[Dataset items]
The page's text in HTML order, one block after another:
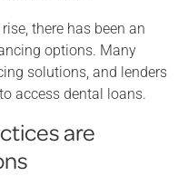
there has been an
options. Many
solutions, and lenders
access dental loans.
are
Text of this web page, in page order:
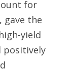
for
gave the
yield
positively
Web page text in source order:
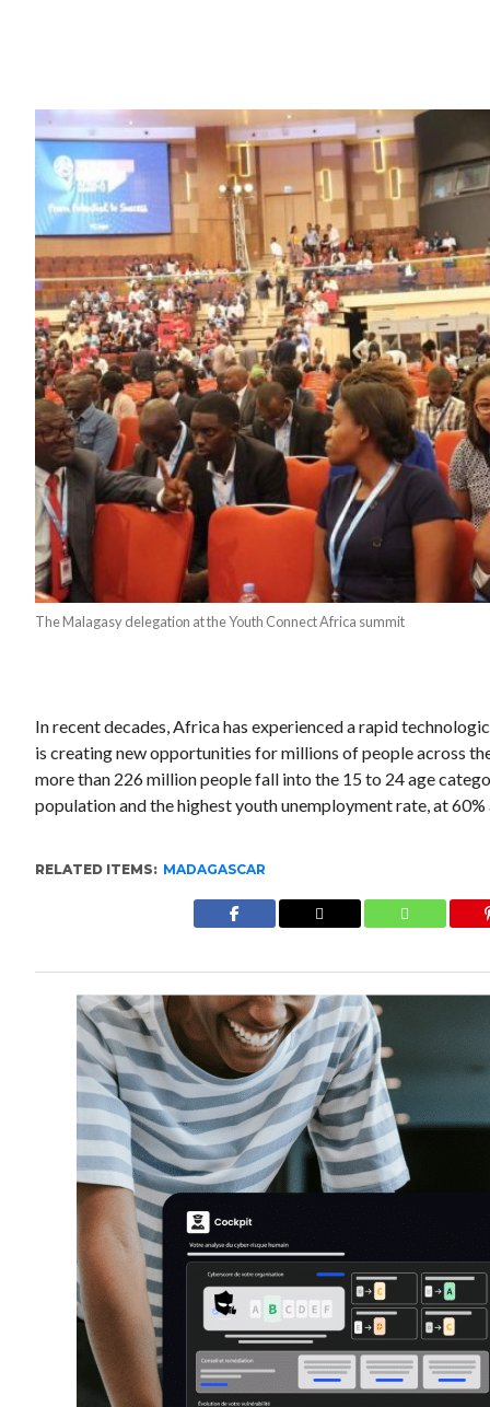
The Malagasy delegation at the Youth Connect Africa summit
In recent decades, Africa has experienced a rapid
is creating new opportunities for millions of people across
more than 226 million people fall into the 15 to 24 age
population and the highest youth unemployment rate, at
RELATED ITEMS: MADAGASCAR
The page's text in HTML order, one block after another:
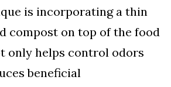
is incorporating a thin
compost on top of the food
only helps control odors
beneficial
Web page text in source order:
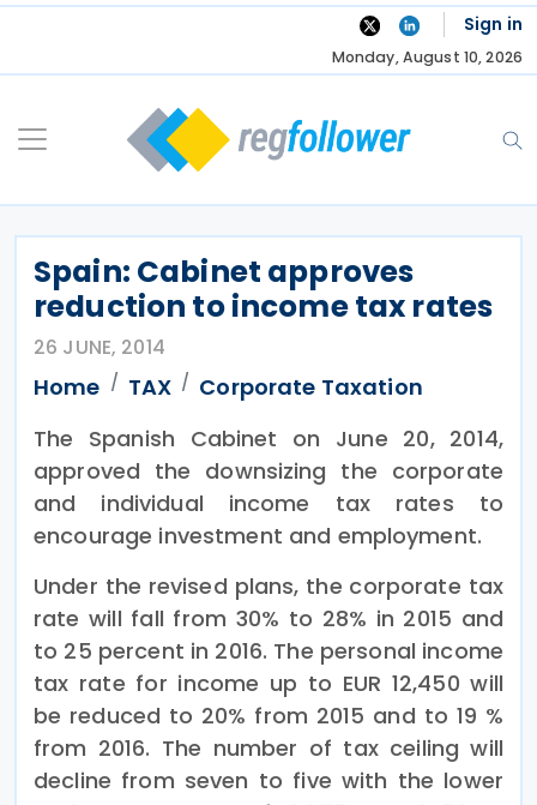
Skip
Sign in
Monday, August 10, 2026
Spain: Cabinet approves
reduction to income tax rates
26 JUNE, 2014
Home TAX
Corporate Taxation
The Spanish Cabinet on June 20, 2014,
approved the downsizing the corporate
and individual income tax rates to
encourage investment and employment.
Under the revised plans, the corporate tax
rate will fall from 30% to 28% in 2015 and
to 25 percent in 2016. The personal income
tax rate for income up to EUR 12,450 will
be reduced to 20% from 2015 and to 19 %
from 2016. The number of tax ceiling will
decline from seven to five with the lower
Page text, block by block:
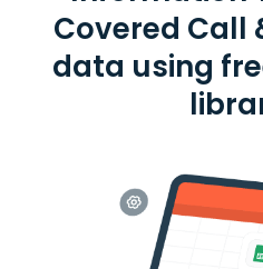
Covered Call
data using
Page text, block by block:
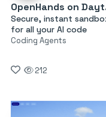
Secure, instant
for all your AI code
Coding Agents
212
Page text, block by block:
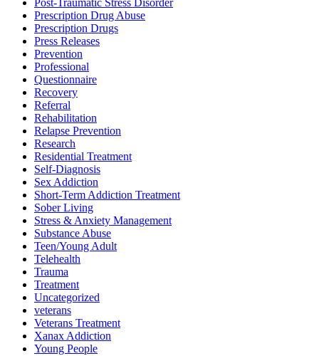
Post-Traumatic Stress Disorder
Prescription Drug Abuse
Prescription Drugs
Press Releases
Prevention
Professional
Questionnaire
Recovery
Referral
Rehabilitation
Relapse Prevention
Research
Residential Treatment
Self-Diagnosis
Sex Addiction
Short-Term Addiction Treatment
Sober Living
Stress & Anxiety Management
Substance Abuse
Teen/Young Adult
Telehealth
Trauma
Treatment
Uncategorized
veterans
Veterans Treatment
Xanax Addiction
Young People
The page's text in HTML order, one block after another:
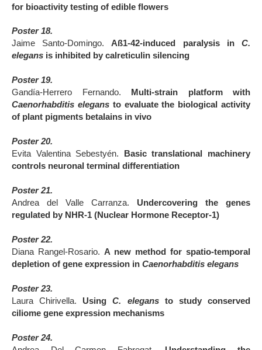
for bioactivity testing of edible flowers
Poster 18.
Jaime Santo-Domingo.
Aß1-42-induced paralysis inC.
elegans is inhibited by calreticulin silencing
Poster 19.
Gandía-Herrero Fernando.
Multi-strain platform with
Caenorhabditis elegansto evaluate the biological activity
of plant pigments betalains in vivo
Poster 20.
Evita Valentina Sebestyén.
Basic translational machinery
controls neuronal terminal differentiation
Poster 21.
Andrea del Valle Carranza.
Undercovering the genes
regulated by NHR-1 (Nuclear Hormone Receptor-1)
Poster 22.
Diana Rangel-Rosario. A new method for spatio-temporal
depletion of gene expression in Caenorhabditis elegans
Poster 23.
Laura Chirivella.
Using C. elegansto study conserved
ciliome gene expression mechanisms
Poster 24.
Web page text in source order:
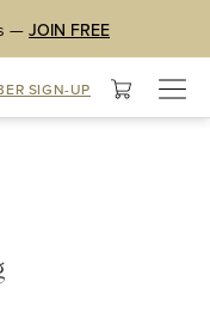
— JOIN FREE
SIGN-UP
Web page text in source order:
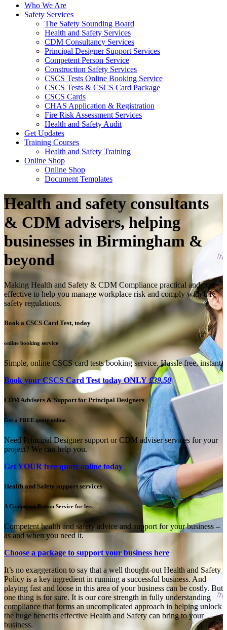
Who We Are
Safety Services
The Safety Sounding Board
Health and Safety Services
CDM Consultancy Services
Principal Designer Support Services
Competent Person Service
Construction Safety Services
CSCS Tests Online Booking Service
CSCS Tests & CSCS Card Package
CSCS Cards
CHAS Application & Registration
Fire Risk Assessment Services
Health and Safety Audit
Get Updates
Training Courses
Health and Safety Training
Online Shop
Online Shop
Document Templates
Health and safety consultants
& CDM advisers, helping
businesses in Birmingham &
beyond
Making Health and Safety & CDM Compliance practical and cost-
effective to help you manage workplace risk and comply with UK
safety regulations.
Book a CSCS Card Test, today
online booking service
Simple, online CSCS card tests booking service. Hassle free, instant.
Book your CSCS Card Test today ONLY £39.50
CDM Advisers & Support for Principal Designers
Get a FREE quote online.
Need Principal Designer support or CDM adviser services for your
project? We can help you.
Get YOUR free quote online today
Health and Safety support services
A Competent Person Service for less.
Competent health and safety advice and support for your business –
as and when you need it.
Choose a package to support your business here
It’s no exaggeration to say that a well thought-out Health and Safety
Policy is a key ingredient in running a successful business. And
playing fast and loose in this area of your business can be costly. But
one thing is for sure. It is our core strength in fully understanding
compliance that forms an uncomplicated approach in helping unlock
the huge benefits effective Health and Safety can bring to your
business.
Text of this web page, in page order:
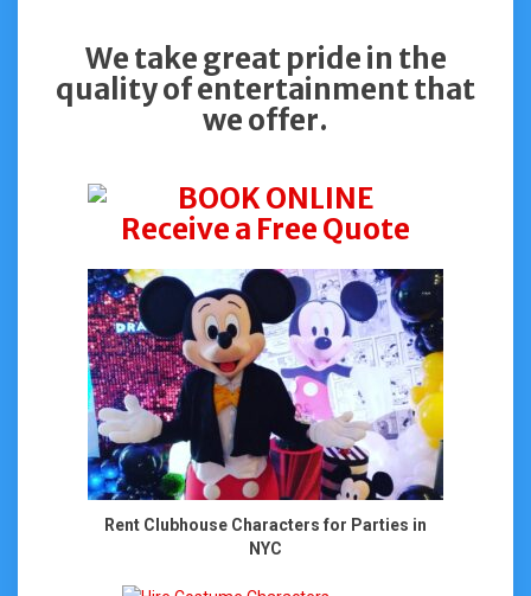
We take great pride in the
quality of entertainment that
we offer.
Receive a Free Quote
Rent Clubhouse Characters for Parties in
NYC
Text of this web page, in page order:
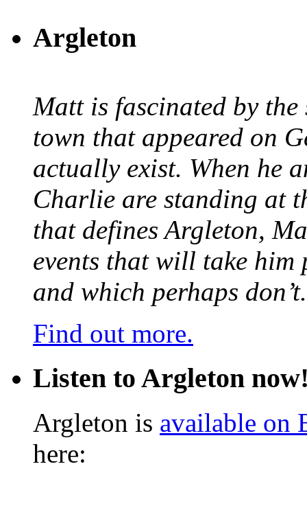
Argleton
Matt is fascinated by
town that appeared on
actually exist. When he
Charlie are standing at
that defines Argleton,
events that will take him
and which perhaps don’t.
Find out more.
Listen to Argleton
Argleton is available on
here:
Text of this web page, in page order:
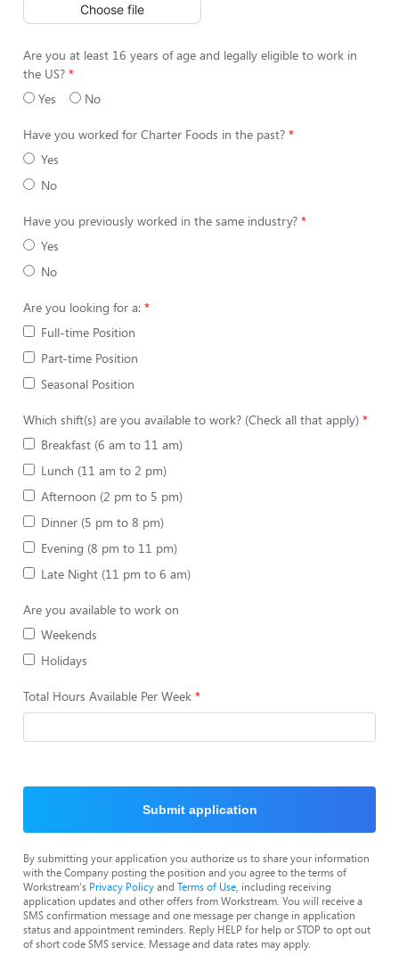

▸ **WHAT YOU WILL DO**
Of the lines above, quote exactly those from the one with "reduction to income tax rates" through the one with "Rehabilitation", ends included; pictures stay out.

▸ **RESPONSE BELOW**
reduction to income tax rates
26 JUNE, 2014
Home TAX
Corporate Taxation
The Spanish Cabinet on June 20, 2014,
approved the downsizing the corporate
and individual income tax rates to
encourage investment and employment.
Under the revised plans, the corporate tax
rate will fall from 30% to 28% in 2015 and
to 25 percent in 2016. The personal income
tax rate for income up to EUR 12,450 will
be reduced to 20% from 2015 and to 19 %
from 2016. The number of tax ceiling will
decline from seven to five with the lower
Page text, block by block:
Covered Call
data using
Page text, block by block:
Secure, instant
for all your AI code
Coding Agents
212
Page text, block by block:
Post-Traumatic Stress Disorder
Prescription Drug Abuse
Prescription Drugs
Press Releases
Prevention
Professional
Questionnaire
Recovery
Referral
Rehabilitation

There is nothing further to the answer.